◆ YOUR ASSIGNMENT ◆
Write out the data word for word, taking care that no picture is carried over.

◆ PROVIDED RECORDS ◆
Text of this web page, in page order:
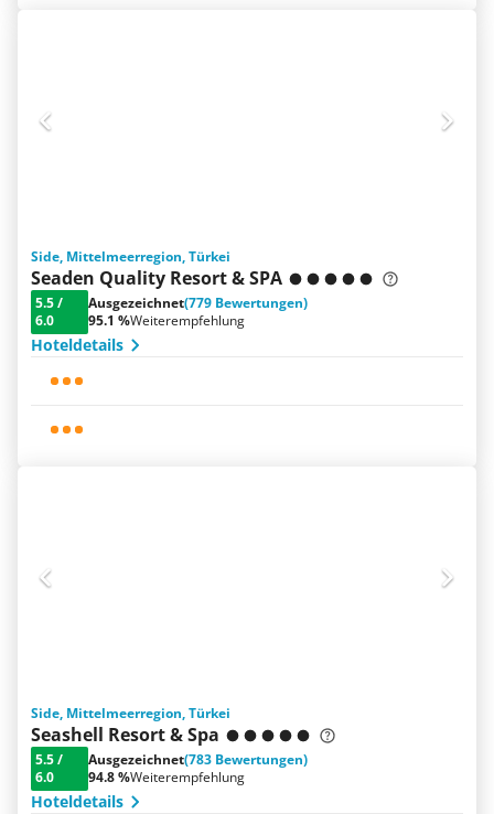
Side, Mittelmeerregion, Türkei
Seaden Quality Resort & SPA
5.5/
6.0
Ausgezeichnet(779 Bewertungen)
95.1 %Weiterempfehlung
Hoteldetails
Side, Mittelmeerregion, Türkei
Seashell Resort & Spa
5.5/
6.0
Ausgezeichnet(783 Bewertungen)
94.8 %Weiterempfehlung
Hoteldetails

◆ EXERCISE ANSWER ◆
Text of this web page, in page order:
Side, Mittelmeerregion, Türkei
Seaden Quality Resort & SPA
5.5/
6.0
Ausgezeichnet(779 Bewertungen)
95.1 %Weiterempfehlung
Hoteldetails
Side, Mittelmeerregion, Türkei
Seashell Resort & Spa
5.5/
6.0
Ausgezeichnet(783 Bewertungen)
94.8 %Weiterempfehlung
Hoteldetails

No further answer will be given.